Classification via Logistic Regression¶
We can run a logistic regression on the data and look at the accuracy of both sites:
Site 1:
import sklearn.linear_model as lm
a = lm.LogisticRegression()
X1 = np.vstack((sim["BV_ms_1"],sim["age_ms_1"])).T
y1 = sim["llr_1"]>0
X1 = sm.add_constant(X1)
a.fit(X1,y1)
acc1 = a.score(X1,y1)
print "Accuracy:", acc1
Site 2:
a = lm.LogisticRegression()
X2 = np.vstack((sim["BV_ms_2"],sim["age_ms_2"])).T
X2 = sm.add_constant(X2)
y2 = sim["llr_2"]>0
a.fit(X2,sim["llr_2"]>0)
acc2 = a.score(X2,sim["llr_2"]>0)
print "Accuracy:", acc2
Next we run the percentile calibration from earlier and visualize our logistic regression at each site separately:
run_p_calib(sim)
disable_notebook()
_,x = subplots(1,2,figsize=(12,4))
sns.set_style("darkgrid")
df1 = pd.DataFrame(index=range(params["n_ms"][0]))

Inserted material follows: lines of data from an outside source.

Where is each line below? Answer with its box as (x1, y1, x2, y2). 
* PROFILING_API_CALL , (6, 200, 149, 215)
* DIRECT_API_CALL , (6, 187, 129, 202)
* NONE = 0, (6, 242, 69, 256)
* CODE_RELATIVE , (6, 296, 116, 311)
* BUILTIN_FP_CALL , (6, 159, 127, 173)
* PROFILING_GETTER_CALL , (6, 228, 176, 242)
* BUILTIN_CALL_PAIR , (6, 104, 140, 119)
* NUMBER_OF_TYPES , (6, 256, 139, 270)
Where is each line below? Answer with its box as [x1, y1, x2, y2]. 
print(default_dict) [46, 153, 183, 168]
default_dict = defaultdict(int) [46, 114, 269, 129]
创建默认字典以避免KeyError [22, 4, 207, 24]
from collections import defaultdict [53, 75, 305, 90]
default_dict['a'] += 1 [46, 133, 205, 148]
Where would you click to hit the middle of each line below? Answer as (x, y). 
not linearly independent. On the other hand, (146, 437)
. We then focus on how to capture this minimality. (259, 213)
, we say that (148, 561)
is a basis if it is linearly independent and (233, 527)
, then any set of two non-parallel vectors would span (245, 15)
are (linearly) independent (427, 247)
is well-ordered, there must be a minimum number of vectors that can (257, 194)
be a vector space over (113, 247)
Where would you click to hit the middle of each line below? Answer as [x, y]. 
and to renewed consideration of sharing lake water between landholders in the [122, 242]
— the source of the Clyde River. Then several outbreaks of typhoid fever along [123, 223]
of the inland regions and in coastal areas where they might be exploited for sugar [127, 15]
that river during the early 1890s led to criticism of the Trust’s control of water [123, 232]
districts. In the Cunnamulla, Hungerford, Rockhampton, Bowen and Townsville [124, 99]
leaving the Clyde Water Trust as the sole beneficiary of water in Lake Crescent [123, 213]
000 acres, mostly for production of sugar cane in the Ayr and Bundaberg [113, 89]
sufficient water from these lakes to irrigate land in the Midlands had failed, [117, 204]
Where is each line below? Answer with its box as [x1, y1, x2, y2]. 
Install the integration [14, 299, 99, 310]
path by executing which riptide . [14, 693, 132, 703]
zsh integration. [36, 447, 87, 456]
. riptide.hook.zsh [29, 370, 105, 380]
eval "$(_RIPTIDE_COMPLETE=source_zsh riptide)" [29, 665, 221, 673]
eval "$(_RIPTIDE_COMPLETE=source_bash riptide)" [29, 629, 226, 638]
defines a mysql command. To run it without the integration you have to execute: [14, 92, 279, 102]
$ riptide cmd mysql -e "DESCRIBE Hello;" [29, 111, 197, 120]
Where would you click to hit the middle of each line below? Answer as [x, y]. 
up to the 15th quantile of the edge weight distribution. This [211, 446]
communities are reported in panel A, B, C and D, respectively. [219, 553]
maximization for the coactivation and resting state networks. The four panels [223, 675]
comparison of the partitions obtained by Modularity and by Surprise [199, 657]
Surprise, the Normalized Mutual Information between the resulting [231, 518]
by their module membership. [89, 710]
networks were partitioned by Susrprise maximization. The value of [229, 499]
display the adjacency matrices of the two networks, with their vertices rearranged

df1["pBV"] = sim["pBV_ms_1"]
df1["age"] = sim["age_ms_1"]
df1["EDSS"] = sim["dis_1"]
df1["Low Group"] = sim["llr_1"] > 0
iax = sns.interactplot("age","pBV","Low Group", df1,
cmap="coolwarm", filled=True, levels=25,ax=x[0],
colorbar=True,logistic=True,
scatter_kws={"color": "black"},
contour_kws={"alpha": .8});
#iax.figure.colorbar(iax)
sns.set_style("darkgrid")
df2 = pd.DataFrame(index=range(params["n_ms"][1]))

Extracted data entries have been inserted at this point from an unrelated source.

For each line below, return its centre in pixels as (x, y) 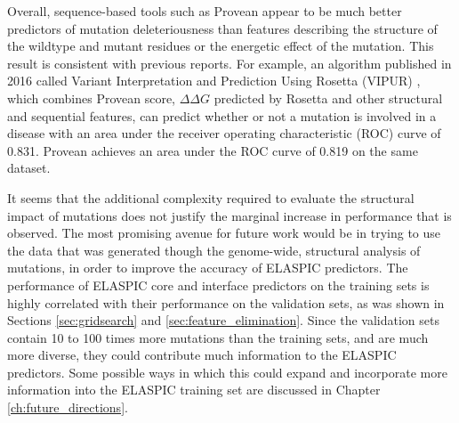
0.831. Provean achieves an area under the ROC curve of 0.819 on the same (213, 150)
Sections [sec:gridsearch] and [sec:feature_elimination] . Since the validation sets (223, 320)
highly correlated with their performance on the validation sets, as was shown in (226, 302)
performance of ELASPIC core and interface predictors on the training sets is (218, 285)
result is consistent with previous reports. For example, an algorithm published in (229, 63)
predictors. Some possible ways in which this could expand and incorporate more (227, 372)
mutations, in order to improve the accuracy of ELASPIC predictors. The (208, 268)
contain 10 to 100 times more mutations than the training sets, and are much (218, 337)
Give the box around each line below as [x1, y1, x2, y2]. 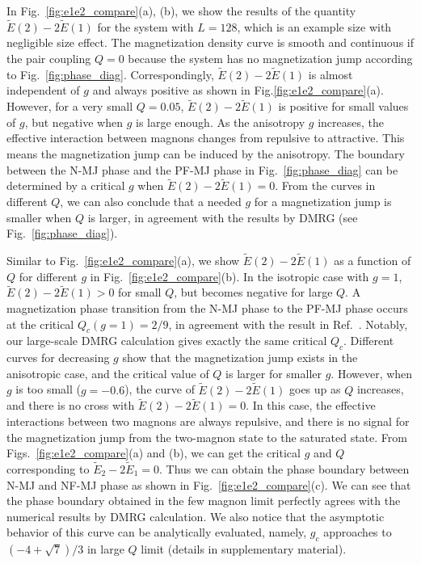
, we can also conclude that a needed [60, 193, 242, 209]
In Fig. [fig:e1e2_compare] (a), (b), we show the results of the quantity [6, 2, 356, 19]
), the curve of [124, 381, 195, 398]
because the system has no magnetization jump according [128, 50, 413, 66]
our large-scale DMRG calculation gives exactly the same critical [6, 332, 327, 349]
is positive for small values [278, 98, 409, 115]
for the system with [97, 18, 194, 35]
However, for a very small [6, 98, 133, 115]
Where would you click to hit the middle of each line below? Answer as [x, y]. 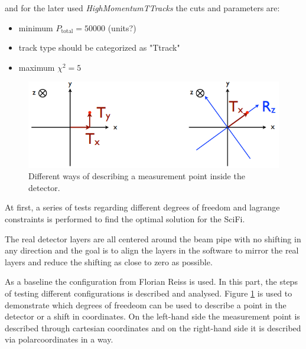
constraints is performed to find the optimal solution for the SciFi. [125, 219]
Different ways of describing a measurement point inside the [137, 176]
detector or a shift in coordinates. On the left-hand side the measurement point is [152, 316]
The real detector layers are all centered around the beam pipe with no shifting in [153, 238]
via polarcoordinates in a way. [59, 339]
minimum [36, 27]
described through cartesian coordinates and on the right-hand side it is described [153, 327]
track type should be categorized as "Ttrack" [99, 47]
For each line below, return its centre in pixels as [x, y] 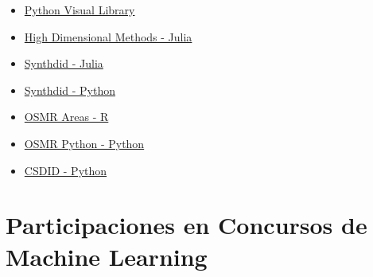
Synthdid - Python [70, 90]
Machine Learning [107, 256]
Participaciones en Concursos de [186, 225]
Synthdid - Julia [64, 63]
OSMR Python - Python [84, 143]
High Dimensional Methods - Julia [108, 36]
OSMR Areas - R [66, 117]
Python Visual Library [80, 10]
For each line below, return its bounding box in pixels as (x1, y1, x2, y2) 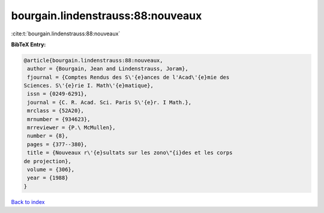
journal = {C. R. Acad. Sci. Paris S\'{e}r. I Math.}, (27, 99, 192, 106)
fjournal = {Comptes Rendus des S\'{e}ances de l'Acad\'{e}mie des (27, 74, 230, 80)
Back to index (11, 198, 45, 205)
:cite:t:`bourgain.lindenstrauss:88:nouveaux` (11, 30, 121, 37)
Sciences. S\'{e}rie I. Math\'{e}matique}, (23, 82, 154, 89)
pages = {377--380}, (27, 141, 88, 148)
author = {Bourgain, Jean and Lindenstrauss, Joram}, (27, 65, 188, 72)
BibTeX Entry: (11, 41, 46, 48)
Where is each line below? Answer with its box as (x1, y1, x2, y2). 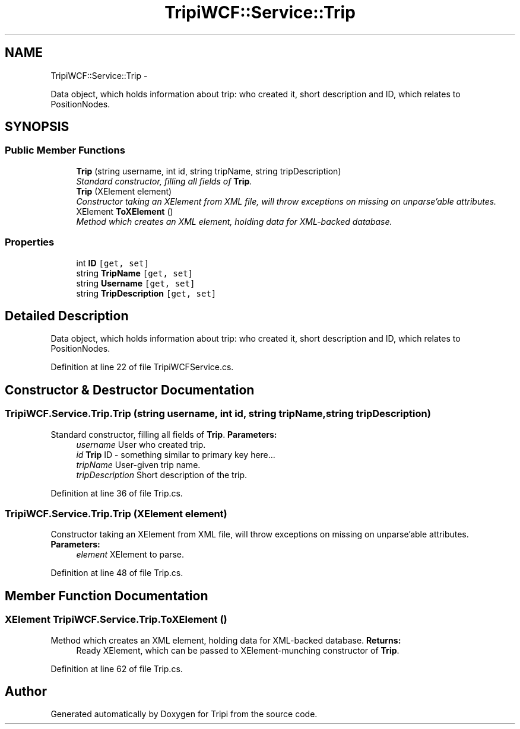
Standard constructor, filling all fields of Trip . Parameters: (50, 429, 277, 440)
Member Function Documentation (5, 588, 208, 603)
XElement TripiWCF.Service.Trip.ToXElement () (5, 613, 227, 626)
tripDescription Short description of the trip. (76, 469, 248, 480)
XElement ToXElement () (76, 206, 173, 217)
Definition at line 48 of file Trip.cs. (50, 568, 183, 578)
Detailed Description (5, 308, 129, 323)
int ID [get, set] (76, 257, 149, 268)

df2["pBV"] = sim["pBV_ms_2"]
df2["age"] = sim["age_ms_2"]
df2["EDSS"] = sim["dis_2"]
df2["Low Group"] = sim["llr_2"] > 0
sns.interactplot("age","pBV","Low Group", df2,
cmap="coolwarm", filled=True, levels=25,ax=x[1],
colorbar=True,logistic=True,
scatter_kws={"color": "black"},
contour_kws={"alpha": .8});
x[1].set_title("Site 2\nAccuracy = %2.2f"%(acc2),size=16);
x[0].set_title("Site 1\n Accuracy = %2.2f"%acc1,size=16);
def get_ROC(X,y):
from sklearn.metrics import roc_curve, auc
from sklearn.utils import shuffle
import sklearn.linear_model as lm
X, y = shuffle(X, y)
half = int(len(y) / 2)
X_train, X_test = X[:half], X[half:]
y_train, y_test = y[:half], y[half:]
# Run classifier
classifier = lm.LogisticRegression()
classifier.fit(X_train, y_train)
probas_ = classifier.predict_proba(X_test)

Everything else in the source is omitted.